Mayor-elect Hales to grocers: ‘No one wins in a race to the bottom’


Portland mayor-elect Charlie Hales offers solidarity with members of Local 555 who have been bargaining for a new contract since February 2011. Joining him at the podium were members of Oregon’s faith and labor communities.

Portland mayor-elect Charlie Hales and leaders of Oregon’s faith and labor communities stood in solidarity with United Food and Commercial Workers (UFCW) Local 555 at a Dec. 10 press conference called by the union.

At issue was unfinished negotiations between Local 555 and grocery giants Safeway, Albertsons, Fred Meyer (Kroger), and QFC on a new contract for some 14,000 grocery, meat, and central checkout workers in Oregon and Southwest Washington.

The employers are represented at the table by Allied Employers Inc.

The press conference was held at noon — an hour before a scheduled round of bargaining at the airport Holiday Inn.

“My message to these employers is as heartfelt for their success as it is for yours, and it’s just this simple — no one wins in a race to the bottom,” Hales told the crowd of about 150.

Hales said it is everyone’s job to stand up and fight so that hard-working people can realize and live the American dream. “That’s why we’re here today in solidarity with UFCW.”

After 22 months of bargaining, union officials say grocers haven’t budged from their demands to increase out-of-pocket expenses for employee health insurance. Union officials said grocers have proposed increasing the minimum waiting time to receive full health care coverage from 43 months to a minimum of 78 months, while doubling the out-of-pocket annual maximum for family coverage to $12,000. Employers recently withdrew a proposal to eliminate the five-day work week. They wanted the ability to schedule workers seven days a week without any days off or having to pay overtime.

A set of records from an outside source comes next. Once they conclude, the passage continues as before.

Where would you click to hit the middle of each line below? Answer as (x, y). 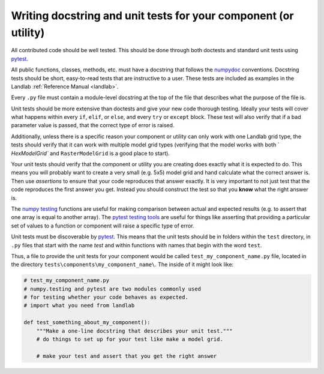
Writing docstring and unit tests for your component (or (152, 16)
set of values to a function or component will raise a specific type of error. (103, 226)
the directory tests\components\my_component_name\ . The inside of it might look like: (122, 265)
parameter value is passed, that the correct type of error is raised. (93, 125)
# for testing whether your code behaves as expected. (106, 297)
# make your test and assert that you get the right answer (127, 356)
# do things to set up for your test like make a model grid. (130, 339)
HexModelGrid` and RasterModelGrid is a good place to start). (91, 153)
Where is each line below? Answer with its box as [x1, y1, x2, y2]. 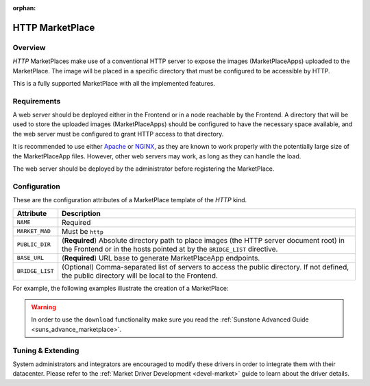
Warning [31, 302, 56, 311]
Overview [12, 43, 46, 52]
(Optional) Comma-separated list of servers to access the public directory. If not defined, [62, 262, 349, 272]
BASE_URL [16, 254, 45, 262]
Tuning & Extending [12, 346, 79, 355]
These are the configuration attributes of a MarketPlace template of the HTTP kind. [12, 196, 247, 204]
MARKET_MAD [16, 228, 51, 235]
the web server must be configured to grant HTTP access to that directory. [12, 130, 224, 138]
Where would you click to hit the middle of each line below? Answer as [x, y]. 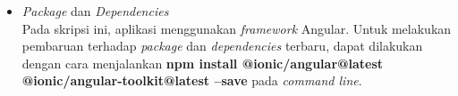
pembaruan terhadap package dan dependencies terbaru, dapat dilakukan [222, 46]
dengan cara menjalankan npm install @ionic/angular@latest [203, 63]
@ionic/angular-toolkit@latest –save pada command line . [192, 80]
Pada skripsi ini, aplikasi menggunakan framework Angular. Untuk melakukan [237, 28]
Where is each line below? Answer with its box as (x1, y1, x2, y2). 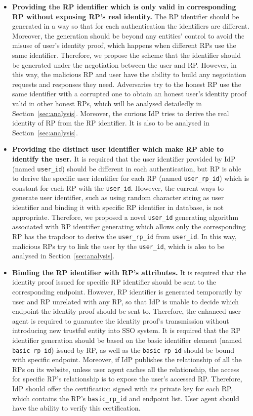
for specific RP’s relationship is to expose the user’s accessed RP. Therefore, (12, 374, 242, 384)
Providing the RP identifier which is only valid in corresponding (12, 1, 236, 11)
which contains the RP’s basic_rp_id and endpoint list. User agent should (12, 393, 239, 403)
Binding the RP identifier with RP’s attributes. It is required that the (12, 267, 247, 277)
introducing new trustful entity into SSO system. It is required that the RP (12, 325, 241, 335)
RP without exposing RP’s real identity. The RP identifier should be (12, 11, 239, 21)
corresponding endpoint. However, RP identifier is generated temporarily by (12, 287, 242, 296)
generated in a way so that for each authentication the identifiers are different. (12, 21, 250, 31)
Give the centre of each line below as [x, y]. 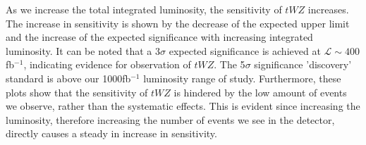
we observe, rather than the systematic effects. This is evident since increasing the [183, 106]
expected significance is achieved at [245, 50]
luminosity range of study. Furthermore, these [242, 78]
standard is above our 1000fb [68, 78]
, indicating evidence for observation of [107, 64]
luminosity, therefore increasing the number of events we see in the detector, [170, 119]
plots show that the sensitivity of [77, 92]
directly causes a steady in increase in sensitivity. [111, 133]

“Grocery industry jobs were once family-wage jobs. In recent decades the corporate trend of moving more workers to part-time status, cutting benefits, and stagnating wages, have moved many workers from the middle class to the ranks of the working poor,” said Local 555 President Day Clay. “We hope today marks the beginning of rebuilding dignity and restoring respect to the grocery industry.”

Several union members at the press conference said they know co-workers who rely on food stamps, food banks, and other public assistance to survive.

Local 555 member Jeff White of Klamath Falls said half the union’s bargaining unit today works part time, with many qualifying for government assistance.

“The respect we’re asking for is that we have enough hours and pay to support our families,” White said. “Respect us enough so that we can be a viable part of our community; so that we can be an asset, not a liability.”

Local 555 member Nick Dust of Vancouver, Washington, called on his colleagues to stand together and fight for more reliable hours and liveable wages. “Only by standing together can we ensure that no employee has to choose between putting food on the table or getting health care,” he said.

Clay said the unionized grocery industry is seeking to follow the Walmart business model, which winds up costing taxpayers as more and more workers apply for public subsidies.

“We’re not going to let these corporations dump the costs of their business model on our communities,” Clay said. “We are no longer going to let that happen in the dark. We are going to shine a light on them.”

Hales, who will take office as mayor of Portland on Jan. 1, called on employers to do the right thing.

“In Portland, I think we have a tradition, which I hope that we see during this negotiation on all sides — of doing the right thing for the right reasons, and taking care of everyone. And that’s what these employers, in my opinion, have an obligation to do.”

Grocery workers receive food boxes put together by union members at various stores throughout the state. Half of the union’s bargaining unit works part time, and many qualify for government assistance.

At the press conference, more than 150 food boxes, put together by the union and members from various stores, were waiting to be picked up or delivered to members in need.

“These food boxes you see here today, it’s not a stunt. It’s a reality, and it’s a reality that has to end,” Clay said.

Mike Marshall, director of collective bargaining for Local 555, said that while the employers moved some on language issues during talks Dec. 10-12, they made no movement in economics, including employee health benefits. The next round of bargaining is set for Jan. 14-15.

This is the first time in Local 555’s history that contracts from each geographic region within its jurisdiction  — from Klamath Falls, Oregon, to Longview, Washington — are being bargained simultaneously. It’s known as Unity Bargaining, and it brings together about 60 union members from each of the regions sitting at the same bargaining table.